*BRIEF*
The copy must hold exactly the lines from the one with "Christ’s death. While daredevils leap from" through the end of the listing below, and nothing else, with no pictures.

*DATA SUPPLIED*
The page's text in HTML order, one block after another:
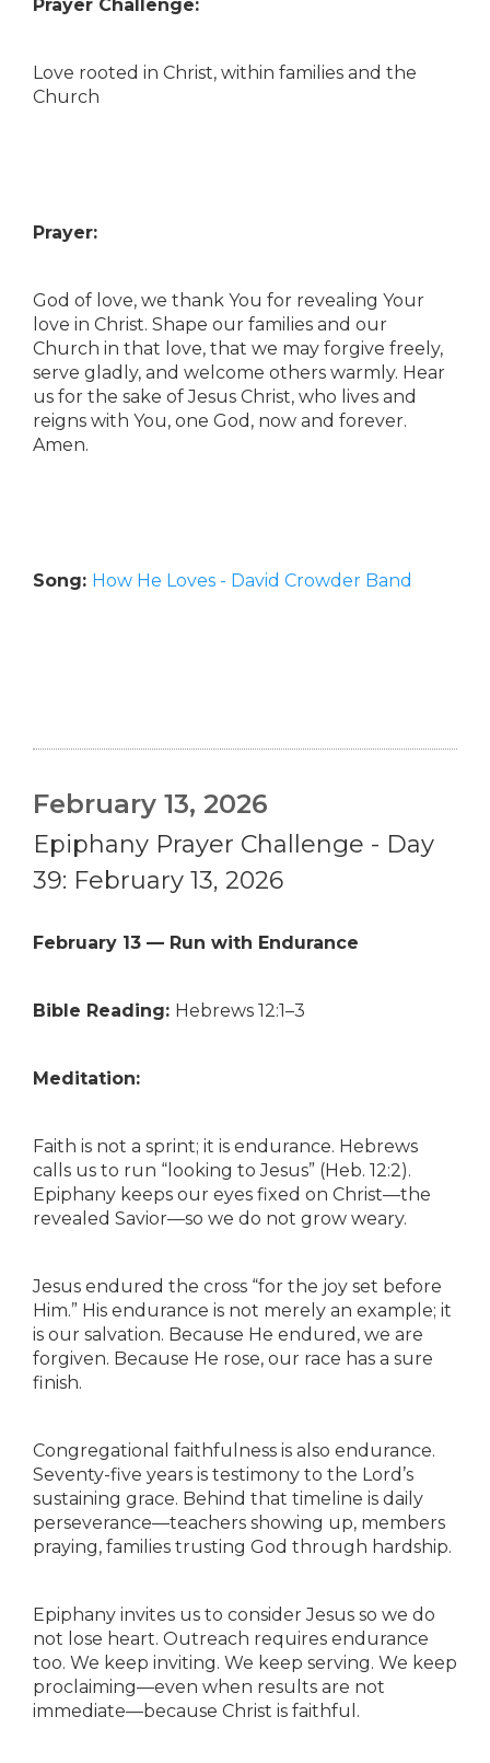
Prayer Challenge:
Love rooted in Christ, within families and the
Church
Prayer:
God of love, we thank You for revealing Your
love in Christ. Shape our families and our
Church in that love, that we may forgive freely,
serve gladly, and welcome others warmly. Hear
us for the sake of Jesus Christ, who lives and
reigns with You, one God, now and forever.
Amen.
Song: How He Loves - David Crowder Band
February 13, 2026
Epiphany Prayer Challenge - Day
39: February 13, 2026
February 13 — Run with Endurance
Bible Reading: Hebrews 12:1–3
Meditation:
Faith is not a sprint; it is endurance. Hebrews
calls us to run “looking to Jesus” (Heb. 12:2).
Epiphany keeps our eyes fixed on Christ—the
revealed Savior—so we do not grow weary.
Jesus endured the cross “for the joy set before
Him.” His endurance is not merely an example; it
is our salvation. Because He endured, we are
forgiven. Because He rose, our race has a sure
finish.
Congregational faithfulness is also endurance.
Seventy-five years is testimony to the Lord’s
sustaining grace. Behind that timeline is daily
perseverance—teachers showing up, members
praying, families trusting God through hardship.
Epiphany invites us to consider Jesus so we do
not lose heart. Outreach requires endurance
too. We keep inviting. We keep serving. We keep
proclaiming—even when results are not
immediate—because Christ is faithful.
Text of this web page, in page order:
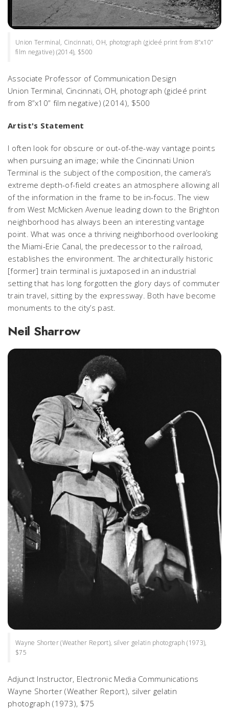
Union Terminal, Cincinnati, OH, photograph (gicleé print from 8”x10”
film negative) (2014), $500
Associate Professor of Communication Design
Union Terminal, Cincinnati, OH, photograph (gicleé print
from 8”x10” film negative) (2014), $500
Artist's Statement
I often look for obscure or out-of-the-way vantage points
when pursuing an image; while the Cincinnati Union
Terminal is the subject of the composition, the camera’s
extreme depth-of-field creates an atmosphere allowing all
of the information in the frame to be in-focus. The view
from West McMicken Avenue leading down to the Brighton
neighborhood has always been an interesting vantage
point. What was once a thriving neighborhood overlooking
the Miami-Erie Canal, the predecessor to the railroad,
establishes the environment. The architecturally historic
[former] train terminal is juxtaposed in an industrial
setting that has long forgotten the glory days of commuter
train travel, sitting by the expressway. Both have become
monuments to the city’s past.
Neil Sharrow
Wayne Shorter (Weather Report), silver gelatin photograph (1973),
$75
Adjunct Instructor, Electronic Media Communications
Wayne Shorter (Weather Report), silver gelatin
photograph (1973), $75
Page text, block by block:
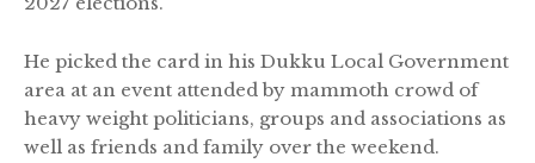
He picked the card in his Dukku Local Government
area at an event attended by mammoth crowd of
heavy weight politicians, groups and associations as
well as friends and family over the weekend.
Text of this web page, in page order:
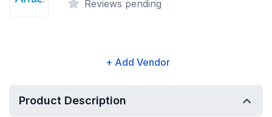
Reviews pending
+ Add Vendor
Product Description
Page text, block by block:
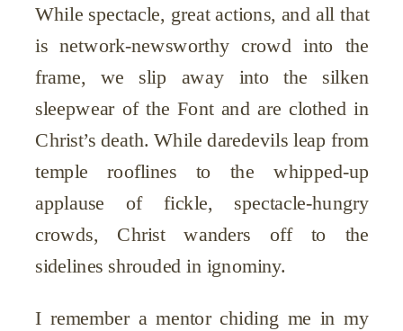
While spectacle, great actions, and all that
is network-newsworthy crowd into the
frame, we slip away into the silken
sleepwear of the Font and are clothed in
Christ’s death. While daredevils leap from
temple rooflines to the whipped-up
applause of fickle, spectacle-hungry
crowds, Christ wanders off to the
sidelines shrouded in ignominy.
I remember a mentor chiding me in my
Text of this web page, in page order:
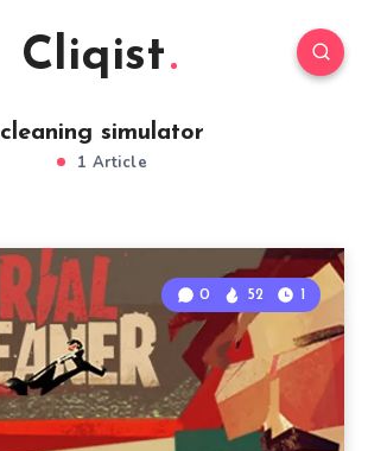
Cliqist
cleaning simulator
1 Article
0 52 1
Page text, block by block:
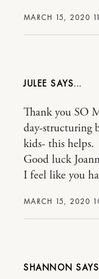
MARCH 15, 2020
JULEE
MARCH 15, 2020
Thank you SO
day-structuring
kids- this helps.
Good luck
I feel like you
SHANNON
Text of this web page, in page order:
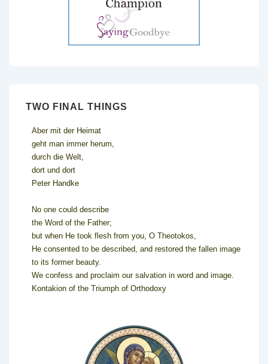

*ANSWER SPACE*
Christ’s death. While daredevils leap from
temple rooflines to the whipped-up
applause of fickle, spectacle-hungry
crowds, Christ wanders off to the
sidelines shrouded in ignominy.
I remember a mentor chiding me in my
Text of this web page, in page order:
Cliqist
cleaning simulator
1 Article
0 52 1
Page text, block by block:
MARCH 15, 2020
JULEE
MARCH 15, 2020
Thank you SO
day-structuring
kids- this helps.
Good luck
I feel like you
SHANNON
Text of this web page, in page order:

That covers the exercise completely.